Following Guillermo del Toro’s Pinocchio, Wendell & Wild, and the latest Wallace & Gromit, Netflix is rolling out a new stop-motion film, and the trailer for I Am Frankelda is already blowing us away.

Fans of quirky, festival-hopping cinema have, for some, already had the chance to discover I Am Frankelda, the cinema-format prequel to the Mexican animated series Los Sustos Ocultos de Frankelda. Indeed, since 2025, the Mexican stop-motion feature written and directed by newcomers Arturo and Roy Ambriz has been winning over audiences at international genre-film festivals.

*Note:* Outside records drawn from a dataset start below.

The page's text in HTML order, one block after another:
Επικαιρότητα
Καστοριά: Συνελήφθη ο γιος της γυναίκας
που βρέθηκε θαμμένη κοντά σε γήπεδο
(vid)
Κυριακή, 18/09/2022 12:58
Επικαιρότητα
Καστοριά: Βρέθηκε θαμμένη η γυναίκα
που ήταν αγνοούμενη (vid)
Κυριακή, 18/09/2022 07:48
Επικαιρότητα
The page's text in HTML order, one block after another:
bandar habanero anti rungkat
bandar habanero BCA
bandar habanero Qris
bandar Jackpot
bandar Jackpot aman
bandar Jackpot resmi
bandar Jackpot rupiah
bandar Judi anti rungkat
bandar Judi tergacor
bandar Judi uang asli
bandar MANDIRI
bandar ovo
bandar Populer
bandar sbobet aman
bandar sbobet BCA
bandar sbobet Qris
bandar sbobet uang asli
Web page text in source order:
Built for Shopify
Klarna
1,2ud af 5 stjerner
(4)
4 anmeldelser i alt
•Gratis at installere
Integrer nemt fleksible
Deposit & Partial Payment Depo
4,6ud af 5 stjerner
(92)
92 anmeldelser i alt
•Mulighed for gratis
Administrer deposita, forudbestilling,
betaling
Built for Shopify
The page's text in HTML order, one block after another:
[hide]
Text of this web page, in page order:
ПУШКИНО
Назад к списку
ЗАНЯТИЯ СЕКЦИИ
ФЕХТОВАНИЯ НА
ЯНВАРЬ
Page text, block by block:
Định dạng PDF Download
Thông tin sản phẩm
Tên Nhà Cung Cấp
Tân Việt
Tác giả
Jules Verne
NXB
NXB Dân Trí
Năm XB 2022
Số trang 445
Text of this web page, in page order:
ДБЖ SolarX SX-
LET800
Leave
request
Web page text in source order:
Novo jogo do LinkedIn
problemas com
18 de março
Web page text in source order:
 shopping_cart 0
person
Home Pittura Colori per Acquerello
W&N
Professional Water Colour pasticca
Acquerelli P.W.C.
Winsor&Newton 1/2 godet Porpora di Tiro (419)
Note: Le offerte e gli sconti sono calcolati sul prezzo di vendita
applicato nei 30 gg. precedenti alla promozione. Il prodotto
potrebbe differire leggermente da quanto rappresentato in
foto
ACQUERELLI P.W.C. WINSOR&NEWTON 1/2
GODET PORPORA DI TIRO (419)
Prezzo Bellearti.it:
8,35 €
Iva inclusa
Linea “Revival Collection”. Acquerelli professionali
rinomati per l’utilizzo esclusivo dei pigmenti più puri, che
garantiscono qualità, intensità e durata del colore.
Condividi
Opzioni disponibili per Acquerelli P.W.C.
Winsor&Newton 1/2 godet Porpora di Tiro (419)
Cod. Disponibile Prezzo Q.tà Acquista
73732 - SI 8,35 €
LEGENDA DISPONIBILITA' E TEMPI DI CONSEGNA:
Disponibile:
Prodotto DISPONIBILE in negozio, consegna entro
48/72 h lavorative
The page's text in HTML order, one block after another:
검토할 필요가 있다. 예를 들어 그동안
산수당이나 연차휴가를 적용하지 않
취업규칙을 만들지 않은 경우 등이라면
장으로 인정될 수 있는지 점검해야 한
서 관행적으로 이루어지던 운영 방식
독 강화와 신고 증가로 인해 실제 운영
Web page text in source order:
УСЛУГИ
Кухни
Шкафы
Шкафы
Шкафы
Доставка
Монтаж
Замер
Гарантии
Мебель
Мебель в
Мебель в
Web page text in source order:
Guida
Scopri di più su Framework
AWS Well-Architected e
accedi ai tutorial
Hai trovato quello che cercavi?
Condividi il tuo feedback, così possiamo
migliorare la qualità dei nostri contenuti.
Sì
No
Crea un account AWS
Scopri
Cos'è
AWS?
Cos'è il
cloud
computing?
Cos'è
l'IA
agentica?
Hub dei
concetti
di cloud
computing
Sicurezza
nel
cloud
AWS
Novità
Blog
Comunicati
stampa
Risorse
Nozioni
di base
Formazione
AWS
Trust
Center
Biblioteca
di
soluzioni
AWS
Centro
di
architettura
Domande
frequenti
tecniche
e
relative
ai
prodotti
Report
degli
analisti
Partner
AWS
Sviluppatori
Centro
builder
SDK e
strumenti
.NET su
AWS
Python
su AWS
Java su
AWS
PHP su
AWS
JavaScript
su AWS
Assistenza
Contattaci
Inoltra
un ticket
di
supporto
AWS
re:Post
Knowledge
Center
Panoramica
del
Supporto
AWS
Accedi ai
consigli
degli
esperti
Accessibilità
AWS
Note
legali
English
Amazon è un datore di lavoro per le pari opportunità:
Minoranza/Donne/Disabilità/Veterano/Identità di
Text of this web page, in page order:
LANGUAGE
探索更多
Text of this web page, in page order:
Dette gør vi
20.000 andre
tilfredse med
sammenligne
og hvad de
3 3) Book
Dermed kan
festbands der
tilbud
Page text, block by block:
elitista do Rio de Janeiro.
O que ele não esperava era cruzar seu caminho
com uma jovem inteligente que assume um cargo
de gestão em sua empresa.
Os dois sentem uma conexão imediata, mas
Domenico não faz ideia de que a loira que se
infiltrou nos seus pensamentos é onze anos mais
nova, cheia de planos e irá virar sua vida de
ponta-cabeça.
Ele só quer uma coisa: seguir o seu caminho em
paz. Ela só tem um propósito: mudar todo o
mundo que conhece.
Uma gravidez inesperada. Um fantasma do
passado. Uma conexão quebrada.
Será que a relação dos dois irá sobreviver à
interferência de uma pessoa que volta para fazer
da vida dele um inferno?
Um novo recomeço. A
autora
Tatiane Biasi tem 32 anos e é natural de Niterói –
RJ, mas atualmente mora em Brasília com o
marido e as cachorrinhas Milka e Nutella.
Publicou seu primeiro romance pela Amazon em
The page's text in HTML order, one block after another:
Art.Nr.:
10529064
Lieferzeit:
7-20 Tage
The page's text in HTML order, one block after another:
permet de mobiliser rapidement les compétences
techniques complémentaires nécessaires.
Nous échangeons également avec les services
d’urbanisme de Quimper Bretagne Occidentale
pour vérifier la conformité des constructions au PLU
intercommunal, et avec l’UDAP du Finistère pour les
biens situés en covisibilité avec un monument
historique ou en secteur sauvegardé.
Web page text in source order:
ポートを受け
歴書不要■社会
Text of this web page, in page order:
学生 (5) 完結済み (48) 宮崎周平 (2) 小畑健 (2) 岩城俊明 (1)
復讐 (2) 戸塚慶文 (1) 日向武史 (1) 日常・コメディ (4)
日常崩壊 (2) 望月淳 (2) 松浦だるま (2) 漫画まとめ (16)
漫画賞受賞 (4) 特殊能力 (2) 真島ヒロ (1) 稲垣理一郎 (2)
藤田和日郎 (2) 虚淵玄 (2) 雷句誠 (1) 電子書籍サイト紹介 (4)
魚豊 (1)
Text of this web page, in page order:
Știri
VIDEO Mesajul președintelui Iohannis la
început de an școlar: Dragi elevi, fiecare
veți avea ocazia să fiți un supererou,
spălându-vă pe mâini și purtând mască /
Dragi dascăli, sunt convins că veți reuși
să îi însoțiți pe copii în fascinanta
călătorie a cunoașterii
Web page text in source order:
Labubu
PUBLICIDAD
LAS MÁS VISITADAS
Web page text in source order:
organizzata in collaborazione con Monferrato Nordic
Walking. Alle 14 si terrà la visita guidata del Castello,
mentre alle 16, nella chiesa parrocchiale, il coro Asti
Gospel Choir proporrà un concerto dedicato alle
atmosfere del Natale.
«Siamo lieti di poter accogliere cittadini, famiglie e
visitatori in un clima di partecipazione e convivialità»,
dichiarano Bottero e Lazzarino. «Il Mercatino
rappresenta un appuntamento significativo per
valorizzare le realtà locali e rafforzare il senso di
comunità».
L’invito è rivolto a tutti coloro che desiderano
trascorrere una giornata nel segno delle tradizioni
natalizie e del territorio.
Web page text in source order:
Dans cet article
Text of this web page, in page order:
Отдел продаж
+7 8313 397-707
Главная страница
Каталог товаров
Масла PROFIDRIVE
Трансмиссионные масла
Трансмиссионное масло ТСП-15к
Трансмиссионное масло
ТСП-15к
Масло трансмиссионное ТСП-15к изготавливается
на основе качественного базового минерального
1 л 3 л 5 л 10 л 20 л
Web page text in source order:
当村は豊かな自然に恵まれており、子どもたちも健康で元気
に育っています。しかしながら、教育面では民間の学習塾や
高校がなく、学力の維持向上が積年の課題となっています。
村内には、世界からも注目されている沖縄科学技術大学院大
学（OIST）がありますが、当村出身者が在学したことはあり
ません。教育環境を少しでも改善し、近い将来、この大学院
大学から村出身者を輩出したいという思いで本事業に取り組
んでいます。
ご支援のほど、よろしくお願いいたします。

This flamboyant tale about a 19th-century horror novelist who must confront the monsters of her own creation in her subconscious has charmed audiences so much that I Am Frankelda is coming to Netflix very soon, and its trailer packed with fantastical imagery has just dropped.

Frankelda, a Mexican Coraline

I Am Frankelda is the first fully independent Mexican feature film entirely crafted in stop-motion, and it’s heartening to see Netflix ready to give it a premier place in its catalog. The platform isn’t chasing the stop-motion flag alone, having previously produced Henry Selick’s Wendell & Wild (famous for The Nightmare Before Christmas and Coraline), released Wallace & Gromit: The Curse of the Were-Rabbit, and helped shepherd Guillermo del Toro’s Pinocchio.

Moreover, Guillermo del Toro is no small part of I Am Frankelda‘s story, because the director, impressed by the Ambriz brothers’ ambition, became a patron to help bring the project to life.

Today, the general public will finally be able to discover the film whose trailer showcases a trove of highly colorful and rich images, with handcrafted animation that appears particularly complex and sophisticated, plunging us back into the golden era of stop-motion.

The universe, half cute, half morbid, simultaneously dark and flamboyant that seems to belong to Frankelda obviously echoes the works of the aforementioned Guillermo del Toro and Henry Selick, but also, unsurprisingly, nods to some of Tim Burton’s (great) films or Pixar’s Coco, even though the latter was CGI. In short, a stellar lineup that has both kids and adults eager. And that’s timely, because I Am Frankelda lands on Netflix on June 12.